Usually the printout is 10K+ lines.
The diff:

--- /dev/fd/63	2023-10-09 09:13:21.545162034 -0400
+++ /dev/fd/62	2023-10-09 09:13:21.545162034 -0400
@@ -1,9 +1,9 @@
-test/lib/mutation_assertions.hh(134): fatal error: in "test_concurrent_reads_and_eviction": Mutations differ, expected 
+ ...but got: 
 {table: 'ks.cf', key: {'pk': ef4b9e22, token: -8892763474812993290}, mutation_partition: {
   tombstone: {tombstone: timestamp=3330002, deletion_time=777000602},
   range_tombstones: {
-    {range_tombstone: start={position: clustered, ckp{00040e8c563e0004e1f8219b}, 1}, end={position: clustered, ckp{00040e8c563e0004f32c13c1}, -1}, {tombstone: timestamp=3330002, deletion_time=777000918}},
-    {range_tombstone: start={position: clustered, ckp{00040e8c563e0004f32c13c1}, -1}, end={position: clustered, ckp{000416eb7874}, -1}, {tombstone: timestamp=3330002, deletion_time=777001113}},
+    {range_tombstone: start={position: clustered, ckp{00040e8c563e0004e1f8219b}, 1}, end={position: clustered, ckp{00040e8c563e}, 1}, {tombstone: timestamp=3330002, deletion_time=777000918}},
+    {range_tombstone: start={position: clustered, ckp{00040e8c563e}, 1}, end={position: clustered, ckp{000416eb7874}, -1}, {tombstone: timestamp=3330002, deletion_time=777001113}},
     {range_tombstone: start={position: clustered, ckp{000416eb7874}, -1}, end={position: clustered, ckp{000416eb7874}, 1}, {tombstone: timestamp=3330002, deletion_time=777001120}},
     {range_tombstone: start={position: clustered, ckp{000416eb7874}, 1}, end={position: clustered, ckp{00047750d3ef}, 1}, {tombstone: timestamp=3330002, deletion_time=777001128}},
     {range_tombstone: start={position: clustered, ckp{00047750d3ef}, 1}, end={position: clustered, ckp{000486dd59e5000416eb7874}, -1}, {tombstone: timestamp=3330002, deletion_time=777001121}},

@michoecho
Copy link
Contributor

michoecho commented Oct 9, 2023

Some observations I've made, they should help:

  • Commenting out the possibility of reverse reads from the test eliminates the failures. Thus it seems that reverse reads are essential.
  • The bug seems to be about range tombstones. You can set the clustering row number in random_mutation_generator to 0 and it will still happen.
  • You can change random_mutation_generator::impl::gen_timestamp() to generate monotonically growing timestamps, and the bug will still happen. This makes it easier to see that some range tombstones are wrongly applied. (By default, with debuggable, the timestamp of all tombstones will almost always be 3330002, which makes some things harder to see).

@michoecho
Copy link
Contributor

Wow, I was super lucky and got a reallly small mutation reproducer:

You weren't super lucky, it happens quite often.

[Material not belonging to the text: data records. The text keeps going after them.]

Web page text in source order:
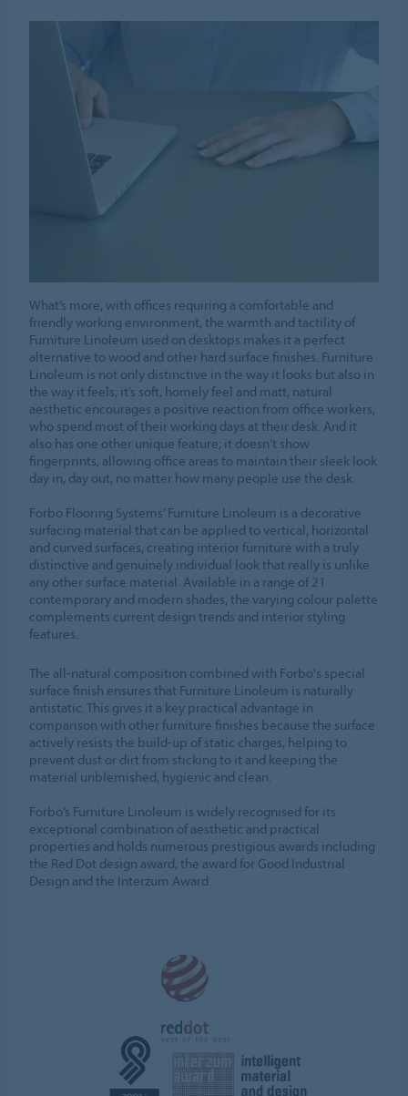
What’s more, with offices requiring a comfortable and
friendly working environment, the warmth and tactility of
Furniture Linoleum used on desktops makes it a perfect
alternative to wood and other hard surface finishes. Furniture
Linoleum is not only distinctive in the way it looks but also in
the way it feels; it’s soft, homely feel and matt, natural
aesthetic encourages a positive reaction from office workers,
who spend most of their working days at their desk. And it
also has one other unique feature; it doesn’t show
fingerprints, allowing office areas to maintain their sleek look
day in, day out, no matter how many people use the desk.
Forbo Flooring Systems’ Furniture Linoleum is a decorative
surfacing material that can be applied to vertical, horizontal
and curved surfaces, creating interior furniture with a truly
distinctive and genuinely individual look that really is unlike
any other surface material. Available in a range of 21
contemporary and modern shades, the varying colour palette
complements current design trends and interior styling
features.
The all-natural composition combined with Forbo's special
surface finish ensures that Furniture Linoleum is naturally
antistatic. This gives it a key practical advantage in
comparison with other furniture finishes because the surface
actively resists the build-up of static charges, helping to
prevent dust or dirt from sticking to it and keeping the
material unblemished, hygienic and clean.
Forbo’s Furniture Linoleum is widely recognised for its
exceptional combination of aesthetic and practical
properties and holds numerous prestigious awards including
the Red Dot design award, the award for Good Industrial
Design and the Interzum Award.
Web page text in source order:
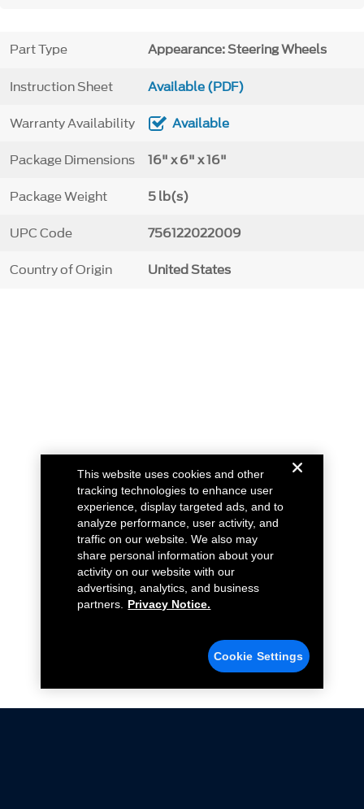
Part Type Appearance: Steering Wheels
Instruction Sheet Available (PDF)
Warranty Availability Available
Package Dimensions 16" x 6" x 16"
Package Weight 5 lb(s)
UPC Code 756122022009
Country of Origin United States
This website uses cookies and other
tracking technologies to enhance user
experience, display targeted ads, and to
analyze performance, user activity, and
traffic on our website. We also may
share personal information about your
activity on our website with our
advertising, analytics, and business
partners.
Privacy Notice.
Cookie Settings

There is a fairly high chance that the range tombstones will remove all rows and only range tombstones will remain in the compacted output.

@denesb
Copy link
Contributor

denesb commented Oct 9, 2023

Thanks for the tips. From what I see, the problem is that the first range tombstone is extended. It should only go as far as 00040e8c563e0004f32c13c1 but it is extended to cover the entire 00040e8c563e prefix.

@avikivity
Copy link
Member

@denesb
Copy link
Contributor

denesb commented Oct 10, 2023

After a lot of staring at different results and annotating the generated mutations with metadata, it seems that the bug is that the read will sometimes mix in range tombstones from a later version. Don't know yet how/why this happens.

@denesb
Copy link
Contributor

denesb commented Oct 11, 2023

I expted this to be though but I got more than what I bargained for.

I managed to narrow down the problem to prefix keys. I think we are bitten by broken prefix keys compare, in reverse mode.

@denesb
Copy link
Contributor

denesb commented Oct 13, 2023

After yet more investigation, both of my above comments are wrong. The bug is not limited to prefix keys and the "wrong" keys do not come from later versions, they "bleed through" from earlier versions. I have manually verified the merging rules in the test and the expected mutation is correct. Which means that we have a bug in cache, where it merges range-tombstones from two versions wrong, sometimes a range tombstone, which is overridden by a later version, is still included.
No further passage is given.